By way of background, I've been prompted to think along these lines by David Shorthouse's observation that we could place a taxonomic hierachy under version control (e.g., github) and deal with changes/multiple versions that way. I've also been inspired by tools such as couchdb, which is a schema-less database that one can talk to directly via HTTP. This reflects a trend where people are starting to exploit the untapped power in some basic, well-known technologies (such as the HTTP protocol), avoiding the need for lots of middle-ware in the process (why write stuff in Java/Ruby/PHP, etc. when HTTP GET, PUT, POST, etc. cover the bases?). Another inspiration is Dropbox, which enables replication of files across multiple machines and the web. The web interface to Dropbox is very clean, and essentially mirrors the local folder structure.

So, in some ways this probably sounds silly, and closely resembles the naive way many of us started making digital versions of taxonomies, and it will have many database people rolling their eyes and muttering about "data consistency" and "queries". But, a key thing to remember is that the file system is a database that resides under a graphical user interface, and it maintains some forms of consistency that classical relational databases are poor at handling. For example, file systems enforce hierarchical consistency (if I move a folder to another folder, all the files and folders below that folder move as well). Of course, we can program this with a relational database, but our track record in doing this is pretty miserable. I've found inconsistencies in versions of ITIS (haven't checked recently), and last years' Catalogue of Life database had all sorts of orphans lurking in the tree table.

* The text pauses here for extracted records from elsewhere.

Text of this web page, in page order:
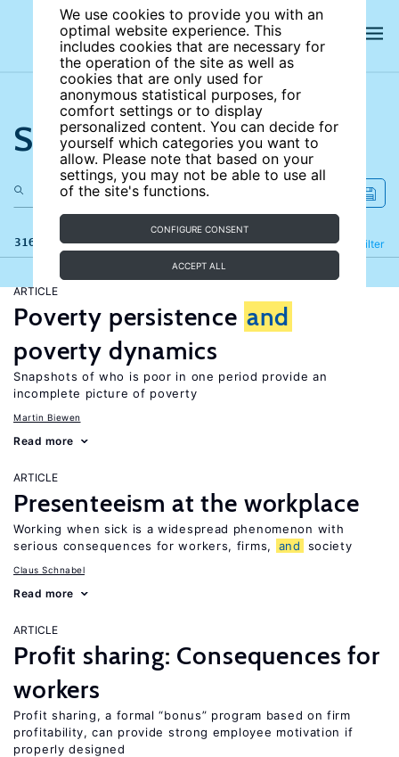
We use cookies to provide you with an
optimal website experience. This
includes cookies that are necessary for
the operation of the site as well as
cookies that are only used for
anonymous statistical purposes, for
comfort settings or to display
personalized content. You can decide for
yourself which categories you want to
allow. Please note that based on your
settings, you may not be able to use all
of the site's functions.
CONFIGURE CONSENT
ACCEPT ALL
Search the site
316 results Filter
Refine
ARTICLE
Poverty persistence and
poverty dynamics
Snapshots of who is poor in one period provide an
incomplete picture of poverty
Martin Biewen
Read more
ARTICLE
Presenteeism at the workplace
Working when sick is a widespread phenomenon with
serious consequences for workers, firms,
and society
Claus Schnabel
Read more
ARTICLE
Profit sharing: Consequences for
workers
Profit sharing, a formal “bonus” program based on firm
profitability, can provide strong employee motivation if
properly designed

Then there's the GUI. If I write a taxonomic database in the classical way, I need to write code to talk to the database, edit records, support user authentication, data versioning, etc. If I use the file system, I get this pretty much for free. Authentication? It's called the login screen. Versioning? I put it in a public repository like Google Code or github, and that takes care of that (plus I get online authentication for free). Editing? Well, I can drag and drop items onto folders, and I can open them in native editors.

What I envisage is replicating a taxonomic hierarchy on disk, and representing key-value pairs of attributes (such as taxon name authorship, bibliographic details) as text files where the name of the file is the key (e.g., publishedIn) and the content of the file is the value (e.g., doi:10.1590/S0101-81752005000300004). I could add images and PDFs, and the neat thing is that they have lots of useful metadata embedded inside (where, arguably, it belongs).

I'm also toying with the idea of using symbolic links (Windows users, look away now) to represent relationships such as basionym links to original names.

This is all a bit half-baked at present, but it seems worth pursing. One could argue that having a full taxonomic hierachy is overkill (and raises the issue of which one to use), but binomial names are themselves hierachical (species epithet nested inside genus name), so we need some degree of hierarchy anyway. I like the idea that copying a folder called "behreae" in the folder "Pinnixa" and placing the copy under "Austinixa", then within Austinixa/behreae adding a symbolic link to Pinnixa/behreae pretty much takes care of synonomy. I also like the idea that one could download an entire taxonomy, and using just the native tools on your computer, edit and annotate it, then merge changes with a remote copy. It makes mamnaging the data little different from writing code.

In practise we'll want to add some things. It would be nice to have a web interface for browsing, but this could be as trivial as having a script that read the contents of a folder, display folders as HTML links, and list the files (keys) and their contents (values) in the web page.

Perhaps this is a little silly, but I like the idea of having data on my machine that is trivially easy to edit. I also like the idea of getting functionality for free, rather than having to invent it from scratch.